The necessary follow-up SAS code to perform this procedure is given below.

ods graphics on; proc plm restore=out2way; lsmeans fert*species / adjust=tukey plot=(diffplot(center) meanplot(cl ascending)) cl lines; /* Because the 2-factor interaction is significant, we work with the means for treatment combination*/ run;

SAS Output for the LSmeans:

fert*species Least Squares Means | |||||||||
---|---|---|---|---|---|---|---|---|---|

fert | species | Estimate | Standard Error | DF | t Value | Pr > |t| | Alpha | Lower | Upper |

control | SppA | 21.0000 | 0.7527 | 40 | 27.90 | <.0001 | 0.05 | 19.4788 | 22.5212 |

control | SppB | 32.7000 | 0.7527 | 40 | 31.49 | <.0001 | 0.05 | 22.1788 | 25.2212 |

f1 | SppA | 28.6000 | 0.7527 | 40 | 38.00 | <.0001 | 0.05 | 27.0788 | 30.1212 |

f1 | SppB | 31.6167 | 0.7527 | 40 | 42.00 | <.0001 | 0.05 | 30.0954 | 33.1379 |

f2 | SppA | 25.8667 | 0.7527 | 40 | 34.37 | <.0001 | 0.05 | 24.3454 | 27.3879 |

f2 | SppB | 30.0500 | 0.7527 | 40 | 39.92 | <.0001 | 0.05 | 28.5288 | 31.5712 |

f3 | SppA | 29.2000 | 0.7527 | 40 | 38.79 | <.0001 | 0.05 | 27.6788 | 30.7212 |

f3 | SppB | 37.0667 | 0.7527 | 40 | 49.25 | <.0001 | 0.05 | 35.5454 | 38.5879 |

Note that the \(p\)-values here (*Pr* > *t*) are testing the hypotheses that the fert and species combination means = 0. This may be of very little interest. However, a comparison of mean response values for different species and fertilizer combinations may prove to be more beneficial and can be derived from the diffogram shown in Figure \(\PageIndex{2}\). Again recall that, if the confidence interval does not contain zero, then the difference between the two associated means is statistically significant.

Notice also that we see a single value for the standard error based on the MSE from the ANOVA, rather than a separate standard error for each mean (as we would get from Proc Summary for the sample means). Again in this example, with equal sample sizes and no covariates, the *lsmeans* will be identical to the ordinary means displayed in the Summary Procedure.

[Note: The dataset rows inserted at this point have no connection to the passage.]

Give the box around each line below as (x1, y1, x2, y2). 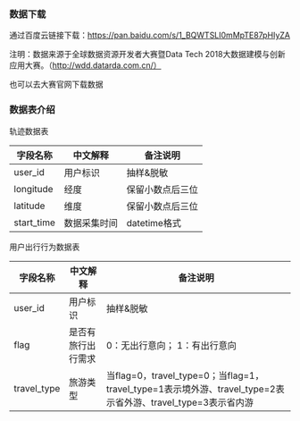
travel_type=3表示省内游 (150, 396, 254, 408)
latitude (13, 199, 46, 212)
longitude (13, 182, 54, 195)
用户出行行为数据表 (9, 241, 80, 252)
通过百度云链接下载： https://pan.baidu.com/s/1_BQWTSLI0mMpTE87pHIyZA (9, 29, 290, 41)
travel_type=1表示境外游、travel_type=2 (105, 383, 276, 395)
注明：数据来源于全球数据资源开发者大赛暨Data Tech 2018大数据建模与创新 (9, 49, 286, 60)
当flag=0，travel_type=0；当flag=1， (105, 369, 264, 382)
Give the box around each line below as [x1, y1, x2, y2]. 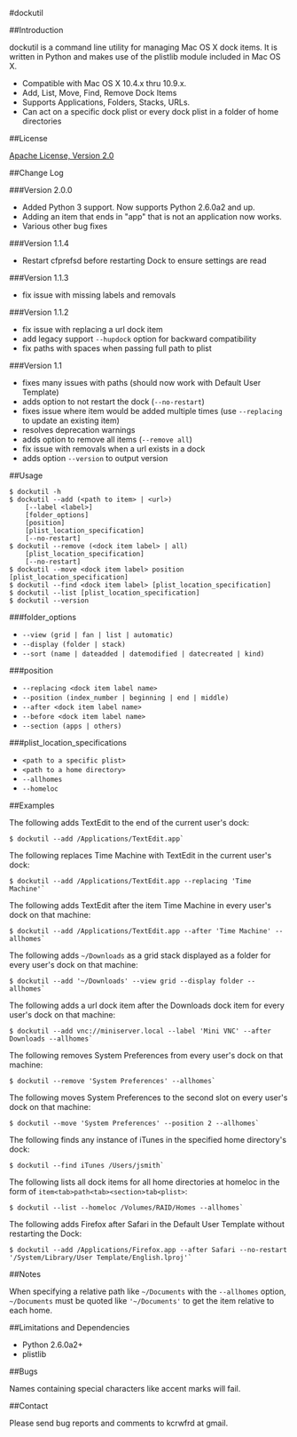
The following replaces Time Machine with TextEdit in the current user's [9, 850, 272, 860]
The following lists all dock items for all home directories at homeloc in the [9, 1177, 280, 1187]
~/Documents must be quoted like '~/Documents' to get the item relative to [9, 1296, 275, 1305]
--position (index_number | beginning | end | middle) [21, 693, 230, 702]
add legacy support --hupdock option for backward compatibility [21, 333, 257, 344]
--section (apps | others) [21, 722, 122, 730]
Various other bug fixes [21, 221, 108, 231]
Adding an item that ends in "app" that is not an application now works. [21, 212, 282, 221]

There are total of 8 *fert***species* combinations resulting a total of \(\tbinom{8}{2} = 28\) pairwise comparisons. From the diffogram for differences in *fert***species* combinations, we see that 10 of them are not significant and 18 of them are significant at a 5% level after Tukey adjustment (__ more about diffograms__). The information used to generate the diffogram is presented in the table for

*differences of fert*species least squares means*in the SAS output (this table is not displayed here).

We can save the *differences *estimated in SAS `proc mixed`

and utilize `proc sgplot`

to create the plot of differences in mean response for the *fert***species* combinations as shown in Figure \(\PageIndex{3}\). The CIs shown are the Tukey adjusted CIs. SAS code to produce Figure \(\PageIndex{3}\) is not given in these notes. The interpretations of the plot are similar to what we observed from the diffogram in Figure \(\PageIndex{2}\).

In addition to comparing differences in mean responses for the *fert*species* combinations, the SAS code shared above will also produce the line plot for multiple comparisons of means for *fert*species* combinations (shown in Figure \(\PageIndex{4}\)) and the plot of means responses organized in the ascending order with 95% CIs for *fert*species* combinations (shown in Figure \(\PageIndex{5}\)).

The line plot in Figure \(\PageIndex{4}\) connects groups in which the LS-means are not statistically different and displays a summary of which groups have *similar *means. The plot of means with 95% CIs in Figure \(\PageIndex{5}\) illustrates the same result, although it uses unadjusted CIs. We have organized the plot in the ascending order of estimated means to make it easy to draw conclusions.

Using LSMEANS, subsequent to performing an ANOVA will help to identify the significantly different treatment level combinations. In other words, the ANOVA doesn't end with a \(p\)-value for an \(F\)-test. A small \(p\)-value signals the need for a mean comparison procedure.